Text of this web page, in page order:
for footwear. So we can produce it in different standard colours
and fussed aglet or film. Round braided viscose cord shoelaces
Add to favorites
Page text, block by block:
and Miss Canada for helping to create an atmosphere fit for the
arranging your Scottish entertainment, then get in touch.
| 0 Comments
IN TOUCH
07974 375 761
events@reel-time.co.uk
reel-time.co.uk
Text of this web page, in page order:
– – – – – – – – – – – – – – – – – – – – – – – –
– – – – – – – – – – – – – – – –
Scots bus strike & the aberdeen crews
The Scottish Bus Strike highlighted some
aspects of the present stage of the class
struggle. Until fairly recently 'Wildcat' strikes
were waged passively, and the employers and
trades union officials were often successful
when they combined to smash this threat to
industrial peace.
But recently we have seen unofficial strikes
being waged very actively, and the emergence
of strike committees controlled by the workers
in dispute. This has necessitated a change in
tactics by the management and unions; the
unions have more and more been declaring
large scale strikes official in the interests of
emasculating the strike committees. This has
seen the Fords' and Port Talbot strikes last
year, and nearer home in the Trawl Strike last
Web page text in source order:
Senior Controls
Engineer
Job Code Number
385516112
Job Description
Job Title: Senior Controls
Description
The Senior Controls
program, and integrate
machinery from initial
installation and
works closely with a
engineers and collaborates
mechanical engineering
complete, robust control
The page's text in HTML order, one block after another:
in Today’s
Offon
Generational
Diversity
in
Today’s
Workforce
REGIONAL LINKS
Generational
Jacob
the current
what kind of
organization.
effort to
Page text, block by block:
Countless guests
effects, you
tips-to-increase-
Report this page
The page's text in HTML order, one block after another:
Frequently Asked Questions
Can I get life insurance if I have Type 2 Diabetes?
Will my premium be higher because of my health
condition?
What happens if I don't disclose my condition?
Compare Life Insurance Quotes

# # # # #

**Exercise requirements:** The full listing above should be retyped without any alteration.

**Solution:**
Text of this web page, in page order:
for footwear. So we can produce it in different standard colours
and fussed aglet or film. Round braided viscose cord shoelaces
Add to favorites
Page text, block by block:
and Miss Canada for helping to create an atmosphere fit for the
arranging your Scottish entertainment, then get in touch.
| 0 Comments
IN TOUCH
07974 375 761
events@reel-time.co.uk
reel-time.co.uk
Text of this web page, in page order:
– – – – – – – – – – – – – – – – – – – – – – – –
– – – – – – – – – – – – – – – –
Scots bus strike & the aberdeen crews
The Scottish Bus Strike highlighted some
aspects of the present stage of the class
struggle. Until fairly recently 'Wildcat' strikes
were waged passively, and the employers and
trades union officials were often successful
when they combined to smash this threat to
industrial peace.
But recently we have seen unofficial strikes
being waged very actively, and the emergence
of strike committees controlled by the workers
in dispute. This has necessitated a change in
tactics by the management and unions; the
unions have more and more been declaring
large scale strikes official in the interests of
emasculating the strike committees. This has
seen the Fords' and Port Talbot strikes last
year, and nearer home in the Trawl Strike last
Web page text in source order:
Senior Controls
Engineer
Job Code Number
385516112
Job Description
Job Title: Senior Controls
Description
The Senior Controls
program, and integrate
machinery from initial
installation and
works closely with a
engineers and collaborates
mechanical engineering
complete, robust control
The page's text in HTML order, one block after another:
in Today’s
Offon
Generational
Diversity
in
Today’s
Workforce
REGIONAL LINKS
Generational
Jacob
the current
what kind of
organization.
effort to
Page text, block by block:
Countless guests
effects, you
tips-to-increase-
Report this page
The page's text in HTML order, one block after another:
Frequently Asked Questions
Can I get life insurance if I have Type 2 Diabetes?
Will my premium be higher because of my health
condition?
What happens if I don't disclose my condition?
Compare Life Insurance Quotes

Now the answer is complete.